__Exercise brief__:
Both the line with "might be reasonable" and the line with "outcomes, they are" in the records below must appear in the output, along with every line between them, exactly and with nothing added.

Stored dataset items
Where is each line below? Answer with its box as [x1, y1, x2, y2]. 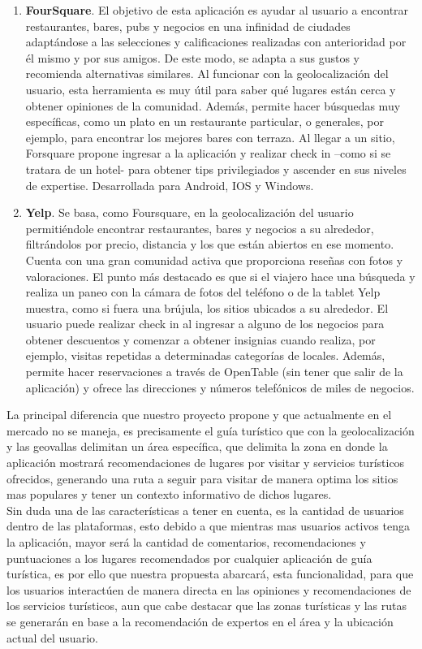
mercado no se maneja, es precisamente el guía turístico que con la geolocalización [6, 422, 415, 439]
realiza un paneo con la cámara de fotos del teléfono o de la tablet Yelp [25, 283, 381, 301]
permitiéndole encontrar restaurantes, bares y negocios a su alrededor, [25, 219, 374, 236]
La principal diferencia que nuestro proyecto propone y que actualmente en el [6, 406, 392, 423]
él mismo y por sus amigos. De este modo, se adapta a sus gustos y [25, 49, 360, 66]
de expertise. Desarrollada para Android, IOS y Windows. [25, 176, 314, 193]
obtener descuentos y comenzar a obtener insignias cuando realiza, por [25, 331, 376, 348]
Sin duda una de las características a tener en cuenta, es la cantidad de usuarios [6, 501, 404, 518]
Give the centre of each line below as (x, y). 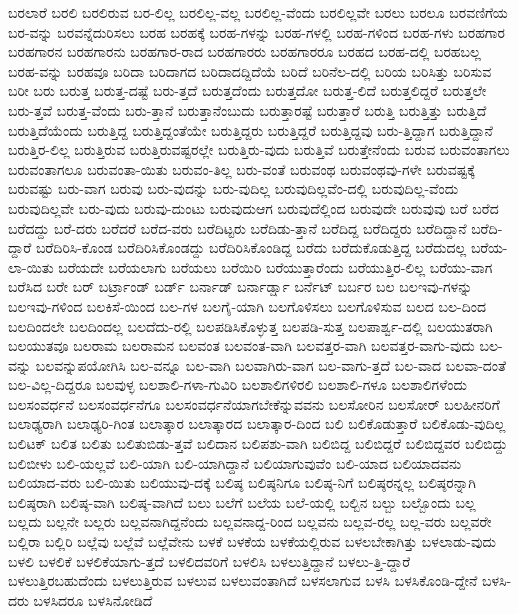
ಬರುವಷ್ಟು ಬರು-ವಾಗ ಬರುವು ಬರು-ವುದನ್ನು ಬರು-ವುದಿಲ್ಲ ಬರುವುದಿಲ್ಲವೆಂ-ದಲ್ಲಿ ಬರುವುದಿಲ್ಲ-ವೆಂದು (233, 188)
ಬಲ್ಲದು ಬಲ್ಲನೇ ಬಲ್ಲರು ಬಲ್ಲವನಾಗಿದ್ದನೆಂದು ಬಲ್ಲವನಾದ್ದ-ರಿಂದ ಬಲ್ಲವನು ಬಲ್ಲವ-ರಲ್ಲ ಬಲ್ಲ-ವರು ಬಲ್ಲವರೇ (250, 521)
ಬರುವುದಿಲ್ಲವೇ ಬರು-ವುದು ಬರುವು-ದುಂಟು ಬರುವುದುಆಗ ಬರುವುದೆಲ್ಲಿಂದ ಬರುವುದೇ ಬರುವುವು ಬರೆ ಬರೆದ (253, 207)
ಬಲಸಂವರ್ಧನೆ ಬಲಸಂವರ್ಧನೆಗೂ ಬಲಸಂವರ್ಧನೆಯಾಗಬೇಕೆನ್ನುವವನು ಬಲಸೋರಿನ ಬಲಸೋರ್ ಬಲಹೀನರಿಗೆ (254, 403)
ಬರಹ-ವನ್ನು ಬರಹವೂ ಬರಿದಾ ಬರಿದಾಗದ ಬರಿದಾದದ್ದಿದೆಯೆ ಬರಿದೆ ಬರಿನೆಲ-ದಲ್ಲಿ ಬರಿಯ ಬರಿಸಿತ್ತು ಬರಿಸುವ (250, 70)
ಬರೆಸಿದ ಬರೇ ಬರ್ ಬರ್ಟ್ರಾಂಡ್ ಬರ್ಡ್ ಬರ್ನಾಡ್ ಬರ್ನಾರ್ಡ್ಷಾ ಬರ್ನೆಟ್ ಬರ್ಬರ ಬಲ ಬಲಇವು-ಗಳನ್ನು (240, 286)
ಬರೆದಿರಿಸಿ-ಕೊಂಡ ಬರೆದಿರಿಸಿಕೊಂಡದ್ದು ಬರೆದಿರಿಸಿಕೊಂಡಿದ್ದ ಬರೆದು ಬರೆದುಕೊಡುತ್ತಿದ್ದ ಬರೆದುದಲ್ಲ (251, 247)
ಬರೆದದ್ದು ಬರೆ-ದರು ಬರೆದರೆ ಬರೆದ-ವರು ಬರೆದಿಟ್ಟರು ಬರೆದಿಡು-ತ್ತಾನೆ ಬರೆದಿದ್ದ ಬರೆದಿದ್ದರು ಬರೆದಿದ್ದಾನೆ (237, 227)
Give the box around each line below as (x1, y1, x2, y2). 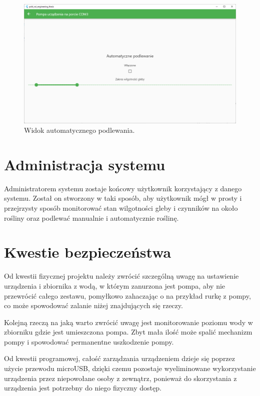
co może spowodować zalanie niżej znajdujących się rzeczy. (4, 300, 183, 311)
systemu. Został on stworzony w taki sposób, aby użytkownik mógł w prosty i (4, 193, 242, 203)
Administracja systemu (4, 154, 165, 174)
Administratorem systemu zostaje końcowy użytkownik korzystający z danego (4, 183, 242, 193)
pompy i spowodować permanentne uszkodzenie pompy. (4, 336, 174, 347)
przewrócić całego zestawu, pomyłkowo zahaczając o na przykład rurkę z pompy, (4, 290, 251, 301)
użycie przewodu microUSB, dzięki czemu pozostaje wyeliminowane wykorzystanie (4, 363, 256, 374)
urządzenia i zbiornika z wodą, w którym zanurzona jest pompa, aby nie (4, 280, 225, 291)
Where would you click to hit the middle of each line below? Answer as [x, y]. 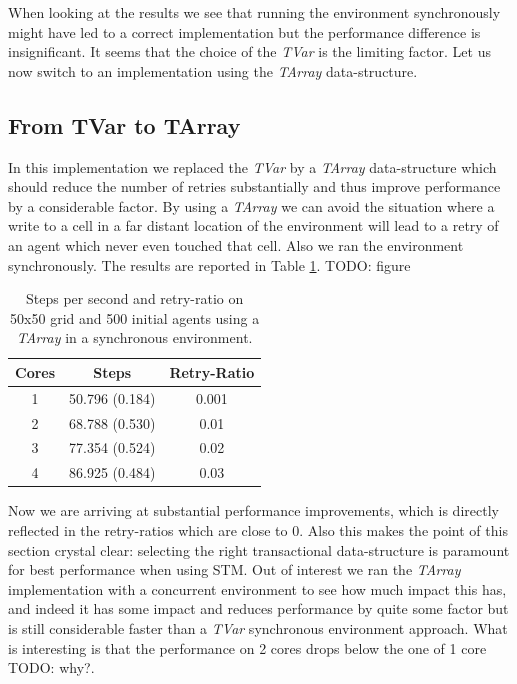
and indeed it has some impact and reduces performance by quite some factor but [258, 608]
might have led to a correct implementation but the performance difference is [244, 31]
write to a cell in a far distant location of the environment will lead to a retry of [253, 225]
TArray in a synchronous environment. [134, 337]
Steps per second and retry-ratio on [134, 298]
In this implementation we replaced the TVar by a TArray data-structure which [252, 166]
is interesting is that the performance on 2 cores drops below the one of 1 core [247, 647]
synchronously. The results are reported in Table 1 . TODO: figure [209, 264]
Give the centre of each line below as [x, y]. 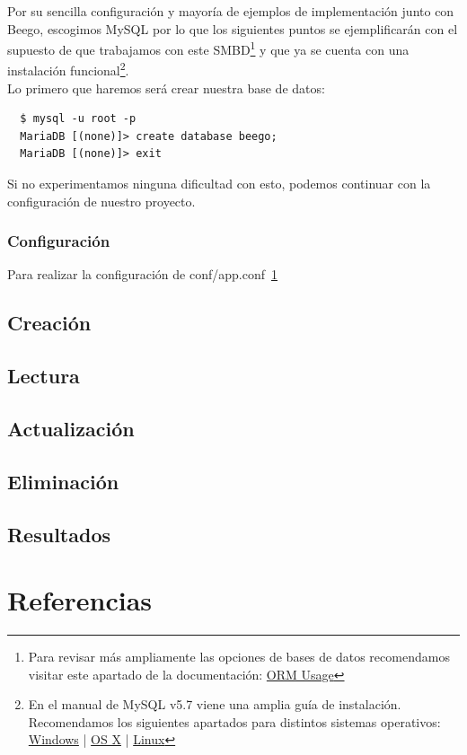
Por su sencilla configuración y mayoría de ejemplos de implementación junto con [231, 11]
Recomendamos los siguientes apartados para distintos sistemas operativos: [234, 721]
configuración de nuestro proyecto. [101, 201]
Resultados [59, 534]
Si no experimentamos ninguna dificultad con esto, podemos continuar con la [219, 184]
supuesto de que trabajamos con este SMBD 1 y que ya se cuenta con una [208, 48]
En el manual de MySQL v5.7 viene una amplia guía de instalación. [215, 704]
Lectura [44, 376]
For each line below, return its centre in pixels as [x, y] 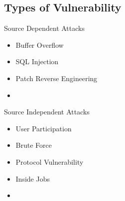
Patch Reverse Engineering [56, 78]
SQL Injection [37, 61]
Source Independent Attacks [47, 112]
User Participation [44, 128]
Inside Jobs [33, 178]
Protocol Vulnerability [49, 161]
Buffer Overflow [40, 45]
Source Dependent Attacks [44, 28]
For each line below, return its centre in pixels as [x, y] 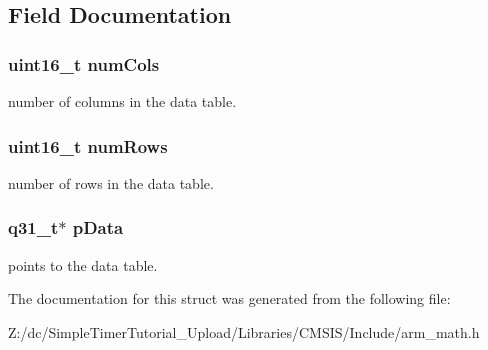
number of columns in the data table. [122, 101]
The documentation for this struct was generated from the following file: [229, 298]
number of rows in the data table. [111, 182]
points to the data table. [83, 264]
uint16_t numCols [84, 63]
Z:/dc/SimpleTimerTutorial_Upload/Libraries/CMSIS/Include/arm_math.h [244, 331]
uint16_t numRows [88, 145]
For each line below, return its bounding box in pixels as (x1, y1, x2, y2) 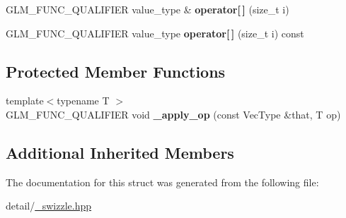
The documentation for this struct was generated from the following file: (6, 174, 319, 189)
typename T (57, 93, 110, 108)
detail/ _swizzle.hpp (6, 198, 92, 213)
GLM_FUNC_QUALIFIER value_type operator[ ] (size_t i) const (6, 25, 304, 40)
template (6, 93, 44, 108)
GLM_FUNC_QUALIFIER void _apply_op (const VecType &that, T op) (6, 107, 341, 121)
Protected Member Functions (6, 60, 226, 82)
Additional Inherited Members (6, 141, 234, 163)
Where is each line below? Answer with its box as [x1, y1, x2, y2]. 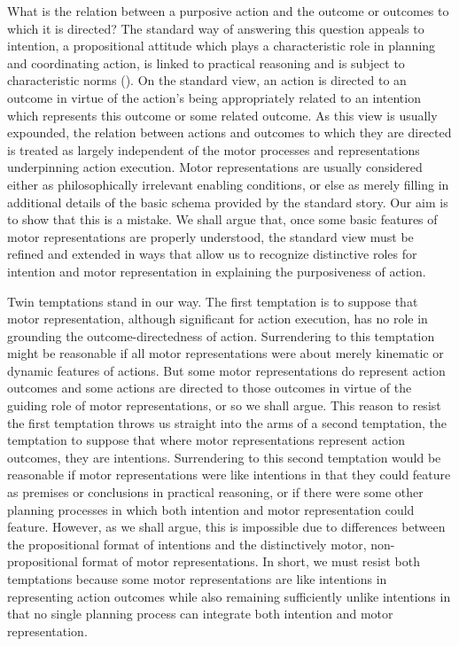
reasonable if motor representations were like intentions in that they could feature [7, 465, 451, 484]
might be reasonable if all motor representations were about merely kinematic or [7, 344, 444, 362]
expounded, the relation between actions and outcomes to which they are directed [7, 123, 452, 142]
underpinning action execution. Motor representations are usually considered [7, 158, 423, 176]
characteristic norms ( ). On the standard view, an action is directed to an [7, 71, 407, 90]
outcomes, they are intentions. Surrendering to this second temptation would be [7, 448, 441, 466]
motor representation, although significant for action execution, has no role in [7, 309, 428, 328]
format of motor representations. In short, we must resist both [82, 552, 420, 571]
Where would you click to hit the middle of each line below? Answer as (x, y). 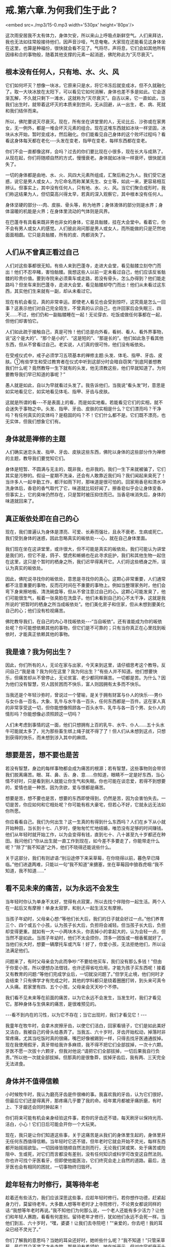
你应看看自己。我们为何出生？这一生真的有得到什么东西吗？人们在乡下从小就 (85, 822)
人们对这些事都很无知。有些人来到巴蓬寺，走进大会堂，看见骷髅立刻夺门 (81, 266)
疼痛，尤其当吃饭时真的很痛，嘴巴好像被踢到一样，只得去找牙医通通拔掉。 (88, 1038)
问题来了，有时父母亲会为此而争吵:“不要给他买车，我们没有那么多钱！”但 (81, 961)
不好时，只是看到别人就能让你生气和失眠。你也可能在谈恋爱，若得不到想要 (88, 781)
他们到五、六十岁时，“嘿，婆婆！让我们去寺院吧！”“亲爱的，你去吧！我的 (82, 1223)
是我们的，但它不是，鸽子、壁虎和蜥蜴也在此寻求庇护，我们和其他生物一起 (83, 556)
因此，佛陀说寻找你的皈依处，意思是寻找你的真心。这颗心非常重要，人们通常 (85, 579)
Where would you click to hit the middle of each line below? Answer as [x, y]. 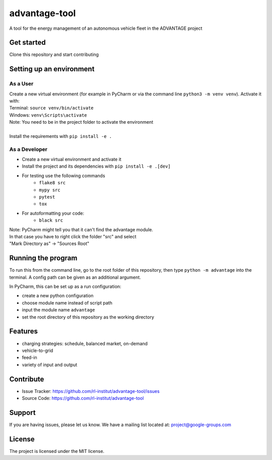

__Solution to the problem__:
might be reasonable if all motor representations were about merely kinematic or [7, 344, 444, 362]
expounded, the relation between actions and outcomes to which they are directed [7, 123, 452, 142]
underpinning action execution. Motor representations are usually considered [7, 158, 423, 176]
characteristic norms ( ). On the standard view, an action is directed to an [7, 71, 407, 90]
outcomes, they are intentions. Surrendering to this second temptation would be [7, 448, 441, 466]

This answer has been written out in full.